Owing to the high replication rate of HCV and to the error-prone nature of RNA-dependent RNA polymerase, many mutations are spontaneously generated every day, and even the existence of two or three mutations in a single genome is highly probable [33]. This phenomenon provides the genetic background for the selection of mutants that are able to escape immunological and therapeutic control. To date, drug-related mutations that confer resistance to direct-acting antiviral agents (DAAs) have been identified at several positions in NS3/4A and in NS5. In the absence of selective pressure (antiviral therapy), HCV variants bearing mutations conferring resistance are generally present at a very low frequency, making detection extremely challenging.

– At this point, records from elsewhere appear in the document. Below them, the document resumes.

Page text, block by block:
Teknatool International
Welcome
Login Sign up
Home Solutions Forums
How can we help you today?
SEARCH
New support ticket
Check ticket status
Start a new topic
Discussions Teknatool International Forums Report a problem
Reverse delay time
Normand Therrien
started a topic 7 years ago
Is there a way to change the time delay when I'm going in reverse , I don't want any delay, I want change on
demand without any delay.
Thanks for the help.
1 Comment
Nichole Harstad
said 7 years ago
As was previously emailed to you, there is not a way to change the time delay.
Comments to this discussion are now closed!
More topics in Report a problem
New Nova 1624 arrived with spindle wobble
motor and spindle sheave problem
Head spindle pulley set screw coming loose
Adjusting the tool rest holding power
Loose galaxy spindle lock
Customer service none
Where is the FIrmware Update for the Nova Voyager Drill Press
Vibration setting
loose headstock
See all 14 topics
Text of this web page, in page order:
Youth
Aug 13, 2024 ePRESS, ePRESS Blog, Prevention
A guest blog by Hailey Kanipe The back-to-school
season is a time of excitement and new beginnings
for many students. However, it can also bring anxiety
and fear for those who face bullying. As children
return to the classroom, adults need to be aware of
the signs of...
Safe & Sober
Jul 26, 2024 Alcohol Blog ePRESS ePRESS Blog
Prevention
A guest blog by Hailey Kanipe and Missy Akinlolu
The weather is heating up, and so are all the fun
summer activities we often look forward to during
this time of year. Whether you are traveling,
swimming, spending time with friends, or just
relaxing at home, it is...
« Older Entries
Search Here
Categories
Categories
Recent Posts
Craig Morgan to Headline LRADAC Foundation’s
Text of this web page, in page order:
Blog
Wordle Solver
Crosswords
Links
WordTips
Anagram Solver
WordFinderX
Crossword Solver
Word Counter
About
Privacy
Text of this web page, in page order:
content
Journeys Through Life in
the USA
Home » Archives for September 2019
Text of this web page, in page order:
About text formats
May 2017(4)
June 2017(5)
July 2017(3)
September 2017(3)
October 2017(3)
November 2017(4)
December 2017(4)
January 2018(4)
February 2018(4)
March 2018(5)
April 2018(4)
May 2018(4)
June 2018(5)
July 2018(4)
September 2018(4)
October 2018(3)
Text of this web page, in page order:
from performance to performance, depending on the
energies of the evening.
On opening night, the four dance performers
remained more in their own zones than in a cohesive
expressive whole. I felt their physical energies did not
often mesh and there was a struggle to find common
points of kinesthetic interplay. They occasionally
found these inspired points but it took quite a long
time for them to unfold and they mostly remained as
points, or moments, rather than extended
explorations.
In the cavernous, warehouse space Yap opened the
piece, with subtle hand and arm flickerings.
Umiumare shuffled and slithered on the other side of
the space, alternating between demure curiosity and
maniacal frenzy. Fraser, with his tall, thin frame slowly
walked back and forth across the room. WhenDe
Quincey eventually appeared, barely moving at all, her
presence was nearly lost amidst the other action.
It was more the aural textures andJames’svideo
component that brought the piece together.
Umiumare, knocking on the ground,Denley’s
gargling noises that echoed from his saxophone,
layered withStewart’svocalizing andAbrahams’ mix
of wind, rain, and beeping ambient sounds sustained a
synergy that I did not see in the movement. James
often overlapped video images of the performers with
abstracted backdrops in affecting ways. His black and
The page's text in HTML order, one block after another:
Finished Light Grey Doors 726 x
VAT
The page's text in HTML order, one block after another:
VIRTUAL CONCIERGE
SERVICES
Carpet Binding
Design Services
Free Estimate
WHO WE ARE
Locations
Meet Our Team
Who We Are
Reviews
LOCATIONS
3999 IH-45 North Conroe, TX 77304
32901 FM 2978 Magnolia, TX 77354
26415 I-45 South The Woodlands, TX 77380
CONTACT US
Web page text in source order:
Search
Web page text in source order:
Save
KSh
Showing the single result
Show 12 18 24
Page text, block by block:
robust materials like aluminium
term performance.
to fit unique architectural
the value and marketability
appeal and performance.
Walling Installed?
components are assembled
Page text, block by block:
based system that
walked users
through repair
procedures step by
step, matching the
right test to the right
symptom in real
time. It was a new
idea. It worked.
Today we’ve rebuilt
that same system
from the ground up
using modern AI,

UDS can be used to identify such resistant variants prior to treatment. Studies performed in vivo have shown that multiple mutations pre-exist in the absence of DAA administration, with an intrapatient frequency generally below 1%. [34-36]. In another study, the estimate of the intrapatient frequency of minority resistance mutations was slightly higher [32]. From such studies, a dynamic pattern has emerged, whereby resistance mutations frequently appear, but are rapidly lost in the absence of selective pressure, because of reduced fitness. It has been suggested that not only the number but also the nature of the nucleotide changes can contribute to the genetic barrier to the development of resistance [37]. The dynamics of the emergence of DAA resistance mutations under selective pressure exerted by the new macrocyclic NS3/4A protease inhibitor has been thoroughly investigated with an in vitro replicon model, and this has shown the emergence and disappearance of multiple replicon variants in response to the changing selective pressure [38]. The kinetics of development of DAA resistance in vivo have been studied in a human hepatocyte chimeric mouse model, and this has shown the rapid emergence of resistance mutations after the administration of single drugs [39].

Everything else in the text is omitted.